──────── PROVIDED INFORMATION ────────

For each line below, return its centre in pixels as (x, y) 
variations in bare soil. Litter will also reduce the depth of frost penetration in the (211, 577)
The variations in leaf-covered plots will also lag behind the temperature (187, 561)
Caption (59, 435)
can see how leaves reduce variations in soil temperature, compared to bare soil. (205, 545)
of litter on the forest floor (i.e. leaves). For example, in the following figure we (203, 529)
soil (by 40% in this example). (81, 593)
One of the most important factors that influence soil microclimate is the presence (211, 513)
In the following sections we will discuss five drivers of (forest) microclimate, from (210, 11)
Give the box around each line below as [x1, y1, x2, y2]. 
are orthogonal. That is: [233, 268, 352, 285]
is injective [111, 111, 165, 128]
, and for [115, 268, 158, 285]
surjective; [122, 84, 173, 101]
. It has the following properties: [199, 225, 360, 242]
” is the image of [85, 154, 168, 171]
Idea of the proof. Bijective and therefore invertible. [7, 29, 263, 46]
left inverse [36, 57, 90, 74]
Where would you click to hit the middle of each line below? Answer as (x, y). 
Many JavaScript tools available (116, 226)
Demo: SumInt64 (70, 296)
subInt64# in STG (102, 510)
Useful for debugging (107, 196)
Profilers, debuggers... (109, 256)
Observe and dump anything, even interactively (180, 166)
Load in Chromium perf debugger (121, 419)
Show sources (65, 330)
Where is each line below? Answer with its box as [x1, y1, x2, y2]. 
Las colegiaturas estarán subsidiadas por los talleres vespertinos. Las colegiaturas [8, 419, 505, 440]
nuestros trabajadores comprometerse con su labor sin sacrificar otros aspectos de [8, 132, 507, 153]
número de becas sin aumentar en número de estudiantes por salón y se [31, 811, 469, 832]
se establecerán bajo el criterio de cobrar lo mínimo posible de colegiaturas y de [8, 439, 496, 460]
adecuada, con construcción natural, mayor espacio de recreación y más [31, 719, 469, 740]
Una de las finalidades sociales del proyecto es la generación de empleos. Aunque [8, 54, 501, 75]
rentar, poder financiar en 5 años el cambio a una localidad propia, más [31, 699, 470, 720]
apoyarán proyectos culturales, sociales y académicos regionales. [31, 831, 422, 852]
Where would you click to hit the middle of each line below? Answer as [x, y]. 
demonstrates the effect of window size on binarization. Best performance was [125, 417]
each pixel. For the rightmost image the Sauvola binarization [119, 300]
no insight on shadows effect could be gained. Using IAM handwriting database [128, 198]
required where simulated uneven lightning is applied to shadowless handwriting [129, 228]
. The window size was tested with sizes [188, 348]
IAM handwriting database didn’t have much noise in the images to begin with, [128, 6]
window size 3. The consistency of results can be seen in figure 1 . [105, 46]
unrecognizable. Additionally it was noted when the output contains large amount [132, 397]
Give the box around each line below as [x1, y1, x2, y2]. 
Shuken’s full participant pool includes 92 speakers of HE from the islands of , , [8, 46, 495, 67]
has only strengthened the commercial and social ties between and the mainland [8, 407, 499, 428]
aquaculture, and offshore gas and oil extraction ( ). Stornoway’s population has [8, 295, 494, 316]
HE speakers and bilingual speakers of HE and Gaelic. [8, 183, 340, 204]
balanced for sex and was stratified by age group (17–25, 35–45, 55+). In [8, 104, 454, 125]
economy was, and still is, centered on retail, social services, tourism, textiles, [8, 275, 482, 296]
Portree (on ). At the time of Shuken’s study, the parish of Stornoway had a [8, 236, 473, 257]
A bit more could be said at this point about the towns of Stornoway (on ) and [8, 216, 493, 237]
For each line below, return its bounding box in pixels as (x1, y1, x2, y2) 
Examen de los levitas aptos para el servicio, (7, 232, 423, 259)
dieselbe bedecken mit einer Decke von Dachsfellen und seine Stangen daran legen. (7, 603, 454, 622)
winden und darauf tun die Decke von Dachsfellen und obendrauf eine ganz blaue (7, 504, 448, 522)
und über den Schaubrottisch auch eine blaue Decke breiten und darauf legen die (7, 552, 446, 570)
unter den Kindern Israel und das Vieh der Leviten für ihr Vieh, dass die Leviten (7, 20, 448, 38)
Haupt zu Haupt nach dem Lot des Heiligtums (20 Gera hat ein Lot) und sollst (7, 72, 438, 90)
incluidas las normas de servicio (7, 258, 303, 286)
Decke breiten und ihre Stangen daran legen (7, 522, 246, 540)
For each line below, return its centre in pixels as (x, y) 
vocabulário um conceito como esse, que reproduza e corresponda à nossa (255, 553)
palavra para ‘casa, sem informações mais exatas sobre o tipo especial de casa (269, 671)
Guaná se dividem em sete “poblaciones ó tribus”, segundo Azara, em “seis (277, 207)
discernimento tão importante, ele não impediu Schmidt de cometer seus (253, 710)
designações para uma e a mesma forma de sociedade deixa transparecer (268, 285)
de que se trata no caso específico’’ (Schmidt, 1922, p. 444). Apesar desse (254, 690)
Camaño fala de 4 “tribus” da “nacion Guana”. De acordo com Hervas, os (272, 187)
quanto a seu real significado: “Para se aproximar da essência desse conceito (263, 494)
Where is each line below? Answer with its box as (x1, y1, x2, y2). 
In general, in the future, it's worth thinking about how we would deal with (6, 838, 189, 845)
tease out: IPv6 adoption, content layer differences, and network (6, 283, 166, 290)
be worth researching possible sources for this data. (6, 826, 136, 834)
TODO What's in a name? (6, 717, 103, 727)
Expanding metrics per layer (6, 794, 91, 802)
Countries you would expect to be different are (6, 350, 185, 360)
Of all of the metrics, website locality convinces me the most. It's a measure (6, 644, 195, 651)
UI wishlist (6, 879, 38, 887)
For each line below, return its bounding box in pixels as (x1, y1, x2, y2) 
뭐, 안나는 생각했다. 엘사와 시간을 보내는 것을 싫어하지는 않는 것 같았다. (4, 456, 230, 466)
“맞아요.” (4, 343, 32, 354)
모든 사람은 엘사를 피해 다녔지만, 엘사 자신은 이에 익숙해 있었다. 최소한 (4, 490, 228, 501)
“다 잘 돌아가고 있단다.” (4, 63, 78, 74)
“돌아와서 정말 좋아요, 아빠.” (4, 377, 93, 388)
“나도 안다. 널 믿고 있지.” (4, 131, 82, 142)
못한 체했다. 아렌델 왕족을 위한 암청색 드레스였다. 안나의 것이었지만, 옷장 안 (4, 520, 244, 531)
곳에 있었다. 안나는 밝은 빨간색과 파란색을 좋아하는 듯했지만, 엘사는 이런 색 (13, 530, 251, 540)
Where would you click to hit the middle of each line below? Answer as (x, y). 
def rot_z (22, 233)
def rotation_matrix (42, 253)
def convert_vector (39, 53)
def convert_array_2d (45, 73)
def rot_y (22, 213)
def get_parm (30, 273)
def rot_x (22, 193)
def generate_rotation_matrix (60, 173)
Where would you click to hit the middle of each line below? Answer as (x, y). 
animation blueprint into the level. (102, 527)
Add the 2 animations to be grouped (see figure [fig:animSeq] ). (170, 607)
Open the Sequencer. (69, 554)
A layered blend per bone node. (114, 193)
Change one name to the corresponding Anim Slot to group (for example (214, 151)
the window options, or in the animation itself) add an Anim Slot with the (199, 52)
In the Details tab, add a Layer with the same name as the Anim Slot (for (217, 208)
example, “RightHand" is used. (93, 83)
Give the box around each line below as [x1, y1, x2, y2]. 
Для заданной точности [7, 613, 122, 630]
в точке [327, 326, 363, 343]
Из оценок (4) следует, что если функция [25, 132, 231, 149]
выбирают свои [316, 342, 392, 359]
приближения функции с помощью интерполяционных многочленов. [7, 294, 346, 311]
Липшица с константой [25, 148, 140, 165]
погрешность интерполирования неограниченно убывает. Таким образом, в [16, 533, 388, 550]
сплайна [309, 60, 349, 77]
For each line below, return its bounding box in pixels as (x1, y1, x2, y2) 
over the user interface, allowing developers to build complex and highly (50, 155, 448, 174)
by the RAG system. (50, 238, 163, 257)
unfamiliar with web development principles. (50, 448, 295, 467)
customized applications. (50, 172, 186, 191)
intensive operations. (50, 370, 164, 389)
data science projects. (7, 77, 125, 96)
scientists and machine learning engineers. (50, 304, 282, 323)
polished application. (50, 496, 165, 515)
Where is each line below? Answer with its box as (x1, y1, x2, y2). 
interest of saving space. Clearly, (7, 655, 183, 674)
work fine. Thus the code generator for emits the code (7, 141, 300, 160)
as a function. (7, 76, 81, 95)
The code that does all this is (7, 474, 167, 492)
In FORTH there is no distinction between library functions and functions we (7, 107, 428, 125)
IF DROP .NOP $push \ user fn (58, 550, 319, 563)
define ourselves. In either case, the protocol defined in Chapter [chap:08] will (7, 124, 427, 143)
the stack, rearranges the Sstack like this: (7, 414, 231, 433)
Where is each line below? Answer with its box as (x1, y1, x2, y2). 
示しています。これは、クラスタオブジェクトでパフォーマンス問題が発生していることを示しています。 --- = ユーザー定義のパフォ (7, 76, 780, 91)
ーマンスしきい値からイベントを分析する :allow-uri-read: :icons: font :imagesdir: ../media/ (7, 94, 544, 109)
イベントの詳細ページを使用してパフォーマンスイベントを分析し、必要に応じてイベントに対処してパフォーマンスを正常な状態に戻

────────

**WHAT THE TASK ASKS:**
Scan the entries above and show each line that contains the word "breiten".

**ANSWER SECTION:**
und über den Schaubrottisch auch eine blaue Decke breiten und darauf legen die (7, 552, 446, 570)
Decke breiten und ihre Stangen daran legen (7, 522, 246, 540)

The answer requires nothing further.